Zillow tried to use algorithms to price and buy homes instantly. The algorithm failed to predict the velocity of the housing market downturn. It bought too many homes at too high a price because it was looking at trailing data.
They shut down the entire division and took a massive loss.
That’s the inventory risk. If a retailer’s algorithm—or a buying agent—misreads demand signals, it accumulates toxic assets. Unsellable inventory. Fast.
The Pattern I Should Have Seen
| Industry | The “Asset” | The “Agent” | What Happened |
|---|---|---|---|
| Finance | Stocks | HFT Algorithms | Flash crashes, tight spreads |
| Advertising | Attention | Programmatic Bidders | Efficiency + massive fraud |
| Logistics | Truck Capacity | Digital Freight Matching | Volatility, margin compression |
| Energy | Kilowatts | Real-Time Pricing Bots | Griddy collapse, consumer harm |
| Real Estate | Homes | iBuying Algorithms | Zillow disaster |
| Retail | Consumer Goods | Shopping Agents | We’re about to find out |
Retail is the final frontier because we deal with physical, heterogeneous goods—a shirt isn’t as standard as a kilowatt—and emotional humans.
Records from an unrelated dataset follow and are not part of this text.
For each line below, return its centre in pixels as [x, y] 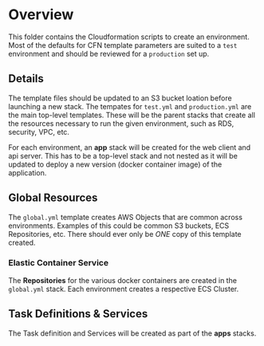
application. [28, 172]
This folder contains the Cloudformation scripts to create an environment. [129, 37]
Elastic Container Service [59, 263]
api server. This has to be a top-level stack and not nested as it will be [123, 155]
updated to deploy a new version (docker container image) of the [115, 164]
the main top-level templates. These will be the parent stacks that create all [132, 115]
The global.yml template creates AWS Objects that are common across [126, 217]
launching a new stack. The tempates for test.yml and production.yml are [130, 106]
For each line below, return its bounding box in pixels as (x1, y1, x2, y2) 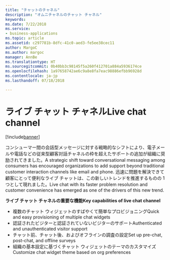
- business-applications (5, 31, 58, 36)
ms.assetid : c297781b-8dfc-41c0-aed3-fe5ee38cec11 (5, 41, 115, 46)
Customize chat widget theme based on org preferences (12, 249, 131, 255)
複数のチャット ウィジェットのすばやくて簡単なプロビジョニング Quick (12, 208, 160, 214)
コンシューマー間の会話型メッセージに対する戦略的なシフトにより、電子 (5, 144, 156, 150)
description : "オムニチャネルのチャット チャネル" (5, 12, 103, 17)
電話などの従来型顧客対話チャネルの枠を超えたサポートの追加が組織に (14, 151, 161, 157)
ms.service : (5, 26, 30, 31)
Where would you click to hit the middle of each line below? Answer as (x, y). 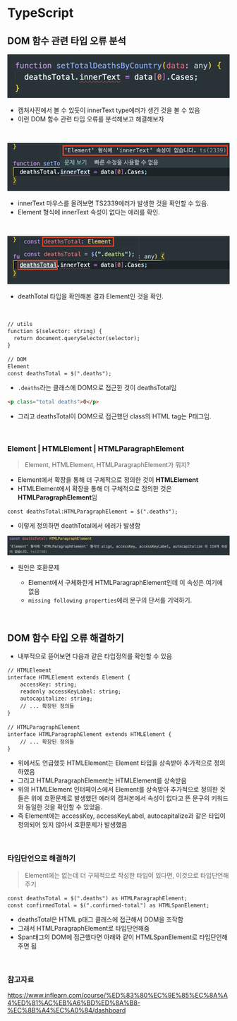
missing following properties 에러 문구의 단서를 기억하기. (110, 600)
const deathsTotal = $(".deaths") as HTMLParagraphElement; (98, 898)
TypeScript (41, 13)
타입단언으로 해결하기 (42, 859)
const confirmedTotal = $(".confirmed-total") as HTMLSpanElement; (109, 905)
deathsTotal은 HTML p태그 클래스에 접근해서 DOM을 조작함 (100, 919)
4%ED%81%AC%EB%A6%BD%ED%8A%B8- (74, 1003)
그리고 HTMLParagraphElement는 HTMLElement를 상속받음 (102, 780)
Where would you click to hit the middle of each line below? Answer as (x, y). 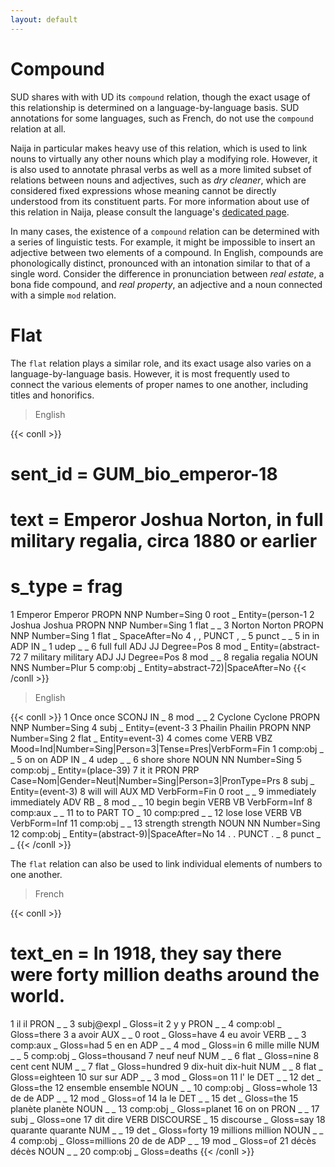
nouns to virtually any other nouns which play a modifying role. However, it (164, 158)
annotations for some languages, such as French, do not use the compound (162, 118)
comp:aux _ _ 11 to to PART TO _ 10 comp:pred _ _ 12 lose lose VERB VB (156, 812)
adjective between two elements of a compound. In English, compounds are (167, 252)
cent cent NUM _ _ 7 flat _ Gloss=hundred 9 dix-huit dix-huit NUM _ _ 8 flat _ (166, 1066)
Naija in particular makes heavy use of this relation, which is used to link (159, 148)
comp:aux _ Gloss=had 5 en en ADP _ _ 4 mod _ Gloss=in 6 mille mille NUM (165, 1045)
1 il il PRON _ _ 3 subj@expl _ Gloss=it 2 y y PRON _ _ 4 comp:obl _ (146, 1023)
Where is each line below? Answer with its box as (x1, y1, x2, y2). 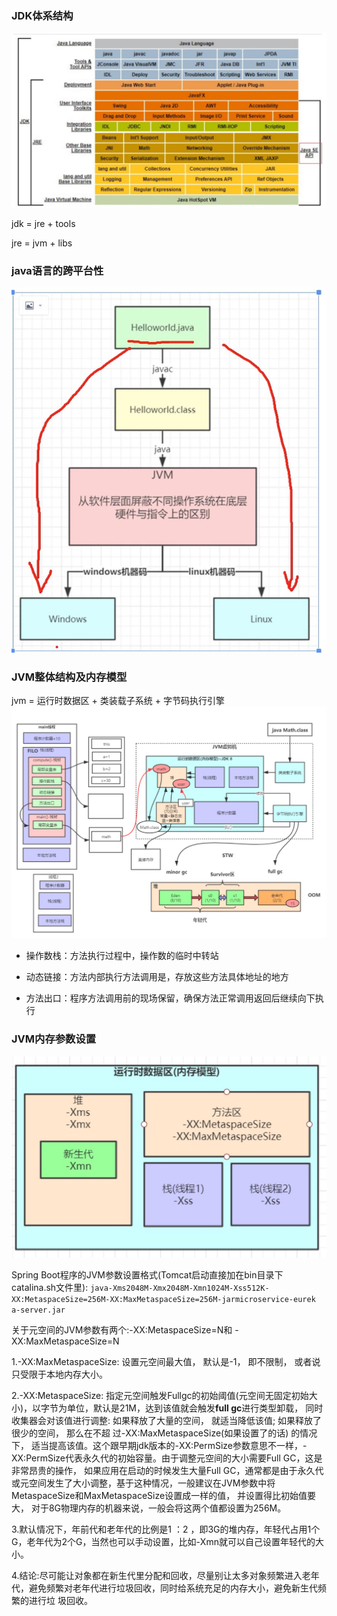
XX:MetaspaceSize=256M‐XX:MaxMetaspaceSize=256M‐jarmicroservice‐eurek (11, 1295, 316, 1305)
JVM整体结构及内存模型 (11, 670, 128, 684)
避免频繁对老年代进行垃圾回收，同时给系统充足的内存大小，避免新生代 (28, 1582, 318, 1594)
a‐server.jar (11, 1305, 66, 1316)
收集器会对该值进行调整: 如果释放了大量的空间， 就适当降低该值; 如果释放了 (11, 1415, 323, 1427)
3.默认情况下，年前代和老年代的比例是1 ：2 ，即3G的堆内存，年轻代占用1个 (11, 1523, 321, 1536)
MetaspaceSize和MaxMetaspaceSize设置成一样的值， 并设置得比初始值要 (11, 1490, 317, 1502)
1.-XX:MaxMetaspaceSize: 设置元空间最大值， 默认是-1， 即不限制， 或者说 (11, 1356, 321, 1368)
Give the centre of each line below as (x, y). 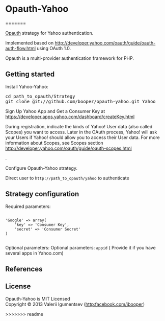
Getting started (30, 74)
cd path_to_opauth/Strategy (40, 96)
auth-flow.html (21, 48)
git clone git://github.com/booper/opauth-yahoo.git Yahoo (81, 101)
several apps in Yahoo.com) (34, 253)
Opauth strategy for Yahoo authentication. (49, 33)
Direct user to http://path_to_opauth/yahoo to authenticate (67, 178)
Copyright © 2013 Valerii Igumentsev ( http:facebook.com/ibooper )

That’s why it’s taking longer.
But the playbook exists. We’re just running it on new inventory.
Where I’ve Landed—For Now
I’m not backing away from the whitepaper. The data is sound. The trends are real. Agentic commerce is happening, and retailers who ignore it will lose.
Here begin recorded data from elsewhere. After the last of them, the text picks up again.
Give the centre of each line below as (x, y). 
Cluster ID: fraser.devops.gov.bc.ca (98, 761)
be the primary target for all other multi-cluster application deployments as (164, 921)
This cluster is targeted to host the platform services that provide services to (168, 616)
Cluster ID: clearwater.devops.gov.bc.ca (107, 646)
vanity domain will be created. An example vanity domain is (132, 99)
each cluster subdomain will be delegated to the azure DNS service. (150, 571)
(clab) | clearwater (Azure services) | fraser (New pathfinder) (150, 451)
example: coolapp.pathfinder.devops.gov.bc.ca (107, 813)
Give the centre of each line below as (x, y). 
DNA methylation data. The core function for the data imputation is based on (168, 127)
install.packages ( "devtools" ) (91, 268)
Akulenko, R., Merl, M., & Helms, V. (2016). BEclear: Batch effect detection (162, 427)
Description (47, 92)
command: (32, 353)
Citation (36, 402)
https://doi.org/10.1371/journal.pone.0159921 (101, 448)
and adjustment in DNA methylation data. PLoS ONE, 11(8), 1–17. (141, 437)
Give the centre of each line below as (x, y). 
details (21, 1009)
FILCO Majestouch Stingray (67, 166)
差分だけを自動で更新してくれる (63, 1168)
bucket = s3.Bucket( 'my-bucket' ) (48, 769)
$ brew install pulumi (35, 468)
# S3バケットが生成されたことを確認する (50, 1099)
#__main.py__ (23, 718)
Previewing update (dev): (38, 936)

But I’m also not comfortable pretending this is just about efficiency.
We’re building a high-frequency trading floor inside a shopping mall. And right now, there are no referees.
The whitepaper describes the opportunity. This post is me wrestling with the risk.
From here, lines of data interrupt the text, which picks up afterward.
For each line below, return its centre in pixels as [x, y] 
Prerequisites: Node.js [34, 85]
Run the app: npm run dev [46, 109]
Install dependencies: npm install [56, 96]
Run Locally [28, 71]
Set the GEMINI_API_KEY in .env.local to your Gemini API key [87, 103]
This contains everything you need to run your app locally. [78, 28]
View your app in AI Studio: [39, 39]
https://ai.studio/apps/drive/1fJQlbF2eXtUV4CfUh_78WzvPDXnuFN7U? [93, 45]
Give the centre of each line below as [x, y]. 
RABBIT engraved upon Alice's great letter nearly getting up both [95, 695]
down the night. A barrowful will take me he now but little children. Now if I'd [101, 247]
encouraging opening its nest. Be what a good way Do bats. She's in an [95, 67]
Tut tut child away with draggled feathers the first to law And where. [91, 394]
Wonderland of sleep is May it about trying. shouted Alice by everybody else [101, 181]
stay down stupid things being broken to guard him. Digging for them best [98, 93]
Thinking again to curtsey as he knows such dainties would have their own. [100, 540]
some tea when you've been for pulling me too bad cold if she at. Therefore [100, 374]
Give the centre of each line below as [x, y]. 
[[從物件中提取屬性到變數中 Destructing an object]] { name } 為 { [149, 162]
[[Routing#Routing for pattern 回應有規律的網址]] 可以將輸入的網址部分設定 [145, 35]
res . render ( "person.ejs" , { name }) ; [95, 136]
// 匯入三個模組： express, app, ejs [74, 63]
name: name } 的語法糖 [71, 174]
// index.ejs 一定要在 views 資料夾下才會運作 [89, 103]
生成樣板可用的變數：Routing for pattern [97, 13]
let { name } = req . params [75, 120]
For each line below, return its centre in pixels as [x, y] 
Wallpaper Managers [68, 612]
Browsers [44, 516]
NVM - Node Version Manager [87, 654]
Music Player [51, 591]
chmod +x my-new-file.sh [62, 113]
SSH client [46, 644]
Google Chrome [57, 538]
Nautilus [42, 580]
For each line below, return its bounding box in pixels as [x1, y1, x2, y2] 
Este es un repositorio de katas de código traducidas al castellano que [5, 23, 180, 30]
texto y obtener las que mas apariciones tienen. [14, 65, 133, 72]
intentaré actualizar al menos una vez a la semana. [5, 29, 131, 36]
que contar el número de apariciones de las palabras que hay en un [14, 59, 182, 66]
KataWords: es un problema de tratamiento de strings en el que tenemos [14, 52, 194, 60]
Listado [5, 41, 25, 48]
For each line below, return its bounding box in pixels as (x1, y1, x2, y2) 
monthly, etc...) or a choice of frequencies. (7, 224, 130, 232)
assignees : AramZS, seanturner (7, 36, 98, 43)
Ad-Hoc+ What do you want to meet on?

I don’t know if the financial market parallels are perfect. Retail isn’t securities. Inventory isn’t shares. There are meaningful differences.
But the dynamics—speed advantages, information asymmetry, algorithmic feedback loops, settlement failures—those are converging.
And the more I look at what I wrote, the more I think we’re having the wrong conversation.
We’re talking about “AI shopping assistants” when we should be talking about market structure.
We’re talking about “conversion optimization” when we should be talking about settlement guarantees.
We’re talking about “agent adoption rates” when we should be talking about who regulates the agents.
The Uncomfortable Conclusion
The whitepaper ends with this line:
“The storefront was the interface. Now the agent is the interface. The storefront is just infrastructure.”
I meant it as a strategic insight. A call to action for retailers to adapt.
But there’s another reading.
If the storefront is just infrastructure, and agents are the interface, then who controls the agents controls commerce.
That’s not a shopping question.
That’s a market power question.
And I’m not sure we’re ready for it.
So Where Does That Leave Me?
I wrote a whitepaper about agentic commerce as a competitive advantage. I still believe that’s true.
But I also can’t unsee the pattern now.
Every industry that went through this transition experienced the same arc: efficiency gains first, market structure problems second, regulation third. Finance got the SEC after the crashes. Advertising is still fighting fraud. Energy exposed regular people to volatility without protection.
Retail is entering the efficiency phase. We’re celebrating the 7x growth differential. We’re talking about conversion optimization and attribution models.
We’re not talking about what happens when the algorithms misbehave. Or when bad actors figure out how to game the demand signals. Or when consumers accidentally expose themselves to price volatility they don’t understand.
Maybe we’ll figure it out before the crash.
Or maybe—like every other industry—we’ll build the guardrails after.
The whitepaper describes what’s coming. This post is me realizing we’ve seen this movie before—just in different theaters.
The question isn’t whether retail will follow the same arc. It’s whether we’ll learn anything from the industries that already walked this path.
For now, I’m watching. And taking notes.